2017年以来となる1部復帰を果たし、今季再び復活への道を歩み出す関東学院大学

拓殖大との入替戦で見せた”ラスト10分からの逆転劇”、そしてその後、拓大の決死の猛攻に耐え続けたディフェンスは、昇格に懸ける想いが存分に伝わってくるものでした。

例え時代は流れても”カントー”の火は消えてはいない。

そう強く印象づけられました。

3年ぶりに挑む『1部リーグ』という舞台で、果たしてどのような戦いを見せてくれるのか。

”新生カントー”へ加入する今年度の新入部員を見ていきたいと思います。

2020年度新入部員一覧

PO氏名サイズ出身校
PR小原柾人176/111小平西
PR
川崎輝人180/95佐賀工
PR兒玉隆之介171/102佐賀工
PR首藤 樹173/104保善
PR関口力也179/110目黒学院
淡路颯大180/100秋田工
矢野裕二郎192/95関東学院六浦
岩永拓真180/84長崎南山
岡本 心186/88佐賀工
藤田冬星177/82東京
藤原凌斗 187/80高田

FL
岩本嵩馬180/75九州学院
FL宮上 凛165/75佐賀工
FL長谷川 怜171/80仙台育英
FL
NО8
石井隆也174/83東京
FL
NО8
福見迅矢180/87小平西
NО8日山翔太172/95松山聖稜
SH村田建登167/60昌平
SH
七澤竜侍167/77六郷工科
立川大輝171/75佐賀工
SО/SH
WTB
吉田晴喜161/70日大藤沢
CTB
WTB
渡辺敢太167/70八戸工大一
CTB
WTB
松原理人172/87京都成章
WTB
CTB
高橋 諒176/79札幌山の手
WTB嶺井匠磨172/72常翔学園
FB
WTB
山村光優178/76九州国際大付
FB淡野 福171/65大産大付

(情報元:関東学院大学ラグビー部HP)

総勢27名。

高校日本代表クラスこそいないものの、花園常連校の名も多く、非常に楽しみなメンバーが入部したと言えます。

注目はこの選手たち!

花園経験者と隠れた逸材

桐蔭学園、東福岡、東海大仰星、そして大阪桐蔭など、高校ラグビー界のいわゆる”ビッグネーム”の名前はないものの、花園で活躍した選手も多く加入することになりました。

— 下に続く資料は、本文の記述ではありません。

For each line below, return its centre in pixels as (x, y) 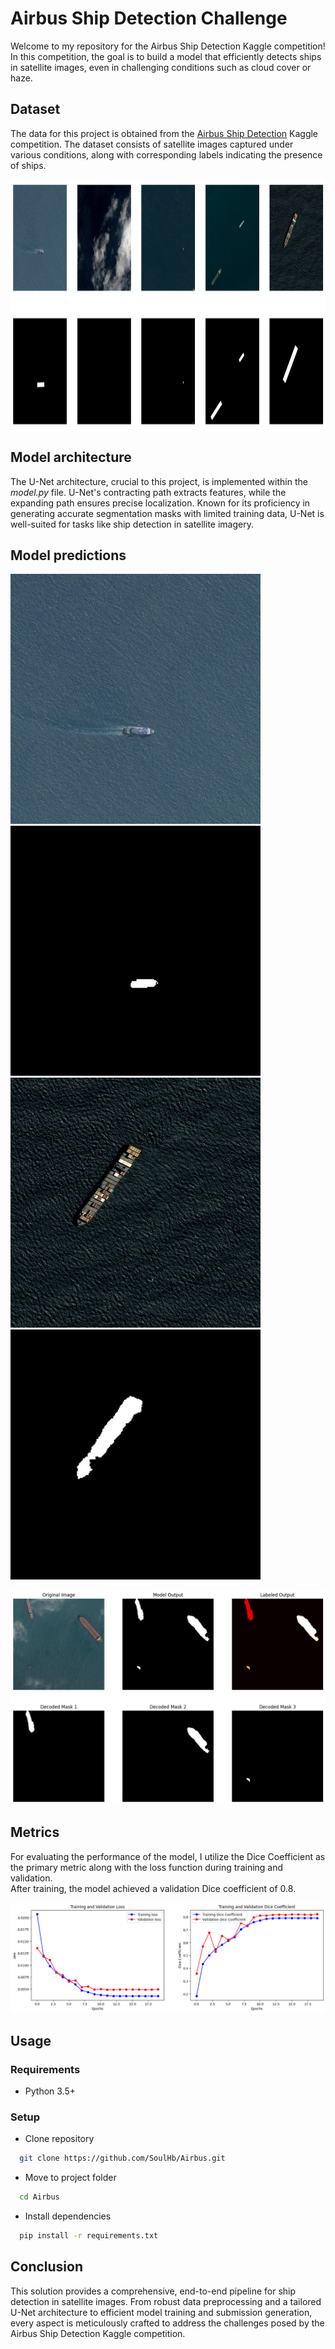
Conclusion (47, 2267)
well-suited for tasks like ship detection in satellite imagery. (132, 524)
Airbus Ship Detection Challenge (149, 18)
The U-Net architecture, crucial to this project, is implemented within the (159, 481)
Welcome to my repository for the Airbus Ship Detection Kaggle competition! (168, 46)
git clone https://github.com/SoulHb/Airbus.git (122, 2158)
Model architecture (71, 457)
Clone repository (59, 2139)
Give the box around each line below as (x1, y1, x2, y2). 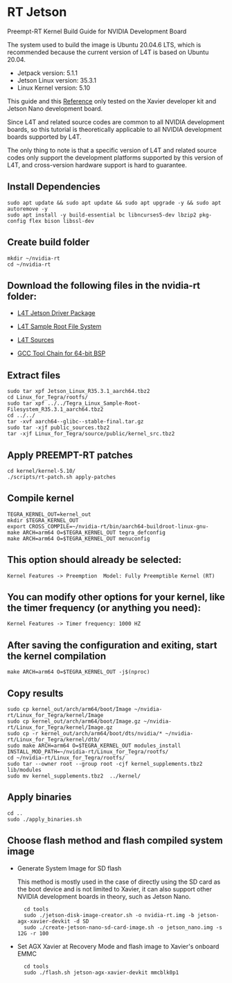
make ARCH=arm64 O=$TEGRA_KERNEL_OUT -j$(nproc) (7, 669, 150, 675)
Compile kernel (7, 492, 74, 504)
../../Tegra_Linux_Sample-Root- (47, 400, 141, 407)
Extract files (7, 369, 61, 381)
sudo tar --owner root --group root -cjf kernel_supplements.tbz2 (7, 761, 203, 768)
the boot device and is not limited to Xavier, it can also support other (17, 884, 213, 893)
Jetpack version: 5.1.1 (17, 69, 78, 77)
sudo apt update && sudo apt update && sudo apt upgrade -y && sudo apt (7, 199, 222, 206)
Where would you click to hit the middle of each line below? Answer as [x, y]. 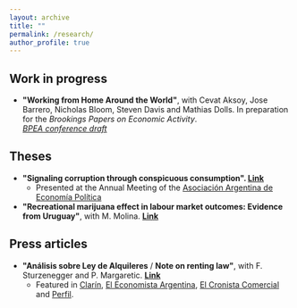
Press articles [48, 244]
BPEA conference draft [64, 129]
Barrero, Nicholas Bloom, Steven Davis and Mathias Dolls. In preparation [155, 110]
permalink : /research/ [51, 34]
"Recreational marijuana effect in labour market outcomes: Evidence [153, 206]
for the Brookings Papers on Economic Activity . [110, 119]
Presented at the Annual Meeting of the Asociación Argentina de [154, 187]
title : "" [28, 26]
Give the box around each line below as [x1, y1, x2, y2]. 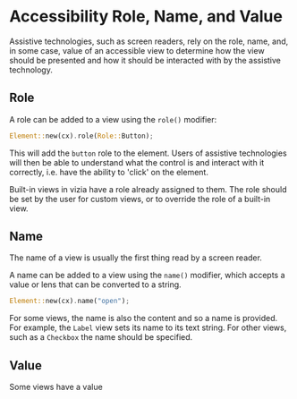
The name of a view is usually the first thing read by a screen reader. [9, 252, 262, 263]
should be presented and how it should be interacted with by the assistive [9, 55, 282, 65]
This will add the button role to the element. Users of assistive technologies [9, 148, 288, 158]
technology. [9, 64, 54, 75]
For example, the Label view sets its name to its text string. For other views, [9, 322, 287, 333]
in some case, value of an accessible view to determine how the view [9, 45, 266, 55]
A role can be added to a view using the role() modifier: [9, 114, 217, 124]
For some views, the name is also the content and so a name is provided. [9, 313, 278, 324]
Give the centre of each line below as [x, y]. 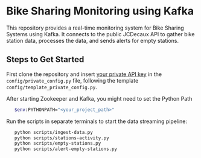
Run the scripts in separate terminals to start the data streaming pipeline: [97, 121]
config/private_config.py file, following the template [72, 80]
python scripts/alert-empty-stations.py [66, 149]
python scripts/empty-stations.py [58, 144]
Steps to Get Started [45, 59]
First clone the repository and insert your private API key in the [84, 74]
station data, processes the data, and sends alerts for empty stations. [93, 40]
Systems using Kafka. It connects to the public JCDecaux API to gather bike [101, 34]
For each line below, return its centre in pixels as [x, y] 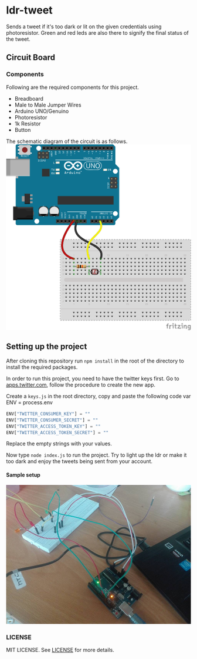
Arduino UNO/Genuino [42, 111]
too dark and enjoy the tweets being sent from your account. [79, 461]
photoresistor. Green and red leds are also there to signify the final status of [98, 32]
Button [23, 129]
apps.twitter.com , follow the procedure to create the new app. [81, 385]
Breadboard [29, 98]
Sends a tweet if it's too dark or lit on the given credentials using [84, 26]
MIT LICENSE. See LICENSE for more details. [60, 650]
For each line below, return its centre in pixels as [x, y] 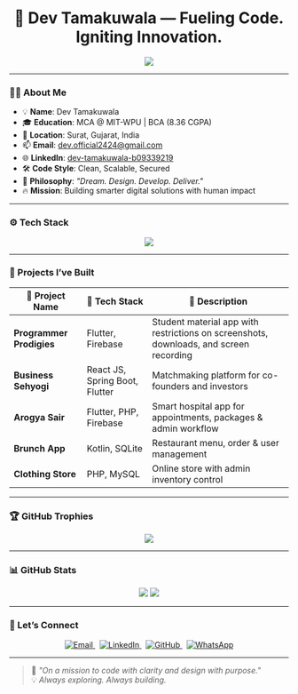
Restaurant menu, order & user [216, 443]
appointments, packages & [208, 417]
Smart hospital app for [199, 406]
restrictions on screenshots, [210, 332]
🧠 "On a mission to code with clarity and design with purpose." [146, 670]
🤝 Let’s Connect [44, 626]
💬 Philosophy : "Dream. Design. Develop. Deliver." [113, 181]
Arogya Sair [39, 417]
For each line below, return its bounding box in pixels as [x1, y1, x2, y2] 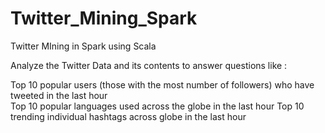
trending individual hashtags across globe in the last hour [10, 110, 247, 122]
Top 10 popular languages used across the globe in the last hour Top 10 [10, 100, 305, 112]
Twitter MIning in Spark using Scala [10, 40, 157, 52]
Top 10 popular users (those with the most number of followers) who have [10, 78, 315, 91]
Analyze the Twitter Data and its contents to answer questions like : [10, 59, 288, 71]
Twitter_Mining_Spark [10, 7, 198, 30]
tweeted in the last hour [10, 89, 108, 101]
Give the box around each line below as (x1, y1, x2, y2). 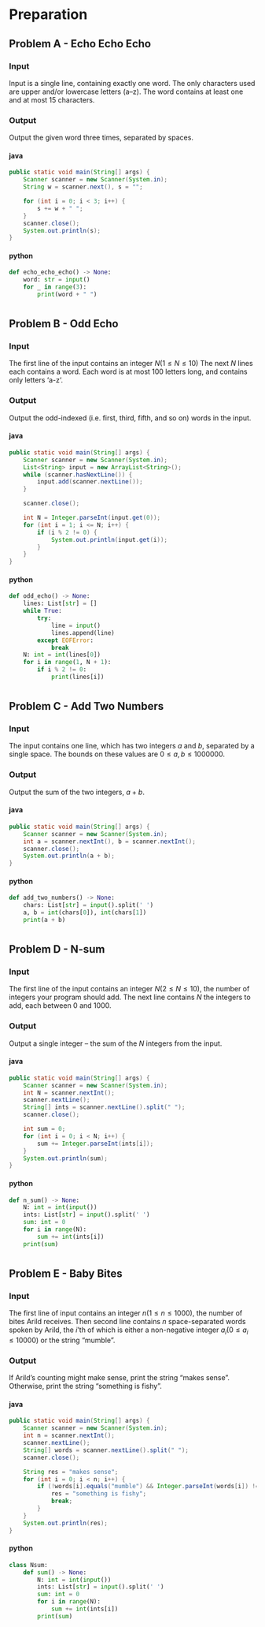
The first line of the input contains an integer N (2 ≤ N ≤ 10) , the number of (9, 984, 250, 994)
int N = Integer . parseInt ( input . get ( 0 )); (23, 514, 160, 522)
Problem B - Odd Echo (9, 317, 119, 330)
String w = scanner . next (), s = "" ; (23, 183, 144, 191)
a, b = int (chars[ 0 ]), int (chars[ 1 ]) (23, 909, 147, 916)
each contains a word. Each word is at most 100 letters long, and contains (9, 367, 248, 376)
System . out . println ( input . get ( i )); (50, 535, 168, 543)
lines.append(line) (50, 629, 115, 636)

代表例は花園Bシードの東京高校で副将を務めた石井隆也選手と藤田冬星選手の両ロック陣。

石井選手は身長172cm、藤田選手も177cmと強豪校のロックとしては小柄なものの、そのサイズを補うスピードと機動力で東京高の躍進を下支えした両選手。

東京都予選決勝で優勝を本命視されていた早稲田実を、22-0とシャットアウトで下した試合は印象的でした。

藤田選手は大学でもロック、そして石井選手は大学では”第3列”で勝負することになるようですね。

 

そしてその2人以外にも、”東北の雄”仙台育英で1年生からレギュラーを務め、強烈なタックルとワークレートの高さに定評がある長谷川怜選手や、中学時代に神奈川県選抜として全国大会への出場経験を持ち、一芸に秀でた選手発掘を目的とした『TIDキャンプ』にも選出された”大型ロック”の矢野裕二郎選手(関東学院六浦)も楽しみな逸材。

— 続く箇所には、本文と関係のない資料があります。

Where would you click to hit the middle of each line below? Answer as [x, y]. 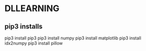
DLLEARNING [32, 8]
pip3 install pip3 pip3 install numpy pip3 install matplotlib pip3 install [73, 38]
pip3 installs [24, 26]
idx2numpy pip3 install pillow [34, 43]
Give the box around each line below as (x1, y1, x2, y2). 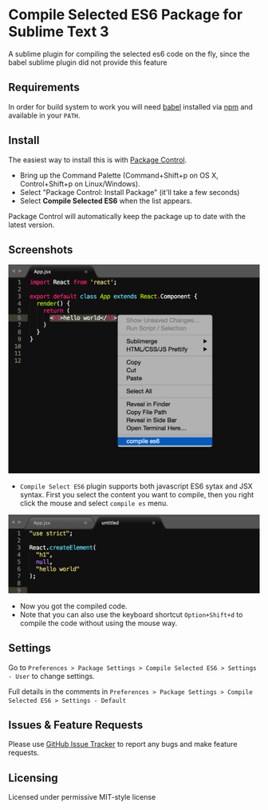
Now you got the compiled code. (19, 601, 128, 611)
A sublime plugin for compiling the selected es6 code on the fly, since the (8, 49, 250, 58)
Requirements (8, 81, 80, 94)
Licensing (8, 771, 58, 784)
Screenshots (8, 242, 73, 257)
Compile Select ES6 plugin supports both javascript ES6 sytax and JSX (19, 481, 253, 491)
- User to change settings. (8, 671, 96, 680)
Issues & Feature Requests (8, 718, 144, 732)
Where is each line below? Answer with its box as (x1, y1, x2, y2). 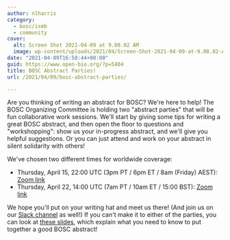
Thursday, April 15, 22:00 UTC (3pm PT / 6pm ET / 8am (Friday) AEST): (16, 168, 218, 176)
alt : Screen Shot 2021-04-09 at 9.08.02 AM (13, 42, 139, 49)
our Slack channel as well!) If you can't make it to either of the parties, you (7, 211, 217, 219)
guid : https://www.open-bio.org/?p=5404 (7, 61, 125, 68)
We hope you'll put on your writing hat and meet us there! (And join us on (7, 203, 214, 212)
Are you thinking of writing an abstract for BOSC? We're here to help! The (7, 98, 214, 107)
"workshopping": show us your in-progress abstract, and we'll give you (7, 127, 208, 135)
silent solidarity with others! (7, 142, 86, 150)
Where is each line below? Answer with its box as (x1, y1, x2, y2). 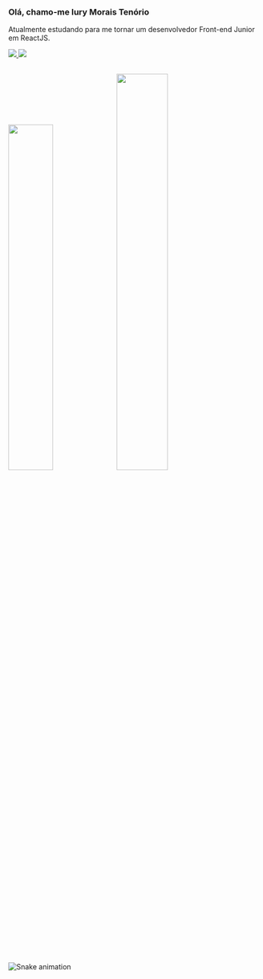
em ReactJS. (8, 33, 51, 43)
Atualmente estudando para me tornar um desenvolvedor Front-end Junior (8, 25, 255, 35)
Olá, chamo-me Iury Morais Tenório (8, 6, 150, 18)
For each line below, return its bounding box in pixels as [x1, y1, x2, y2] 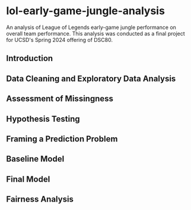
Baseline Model [6, 154, 65, 164]
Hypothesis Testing [6, 114, 80, 124]
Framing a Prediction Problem [6, 134, 118, 144]
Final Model [6, 174, 50, 184]
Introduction [6, 53, 53, 63]
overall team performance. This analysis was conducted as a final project [6, 30, 185, 37]
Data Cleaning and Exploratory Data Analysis [6, 73, 176, 83]
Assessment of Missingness [6, 93, 114, 104]
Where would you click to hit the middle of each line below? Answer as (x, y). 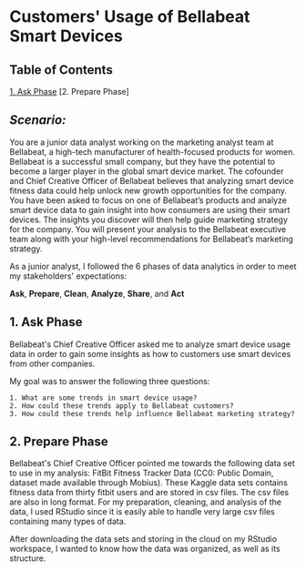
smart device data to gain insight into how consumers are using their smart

それぞれ年代別の代表には縁が無かったものの、大学でもトップレベルと評される同校コーチ陣の指導を受け、原石である彼らがどこまでの選手へ成長していくのか。

非常に楽しみです。

時代を築いた黄金ルート

そしてやはり”カントー”と言えば、この名前を忘れてはいけません。

1997年から2006年まで10年連続で大学選手権決勝進出を果たし、一時代を築いた関東学院。

その10年間で10人中6人のキャプテンを輩出したのが九州の名門・佐賀工業

決勝で明治を破り2連覇を達成した1998年度の立川剛士主将、太田尾主将率いる早稲田を撃破した2003年度の山村亮主将、さらに淵上宗志氏(1999年度)、久富雄一氏(2000年度)、山口智史氏(2001年度)、松本健志氏(2004年度)ら、同校OBには今振り返っても印象深い名主将がずらり。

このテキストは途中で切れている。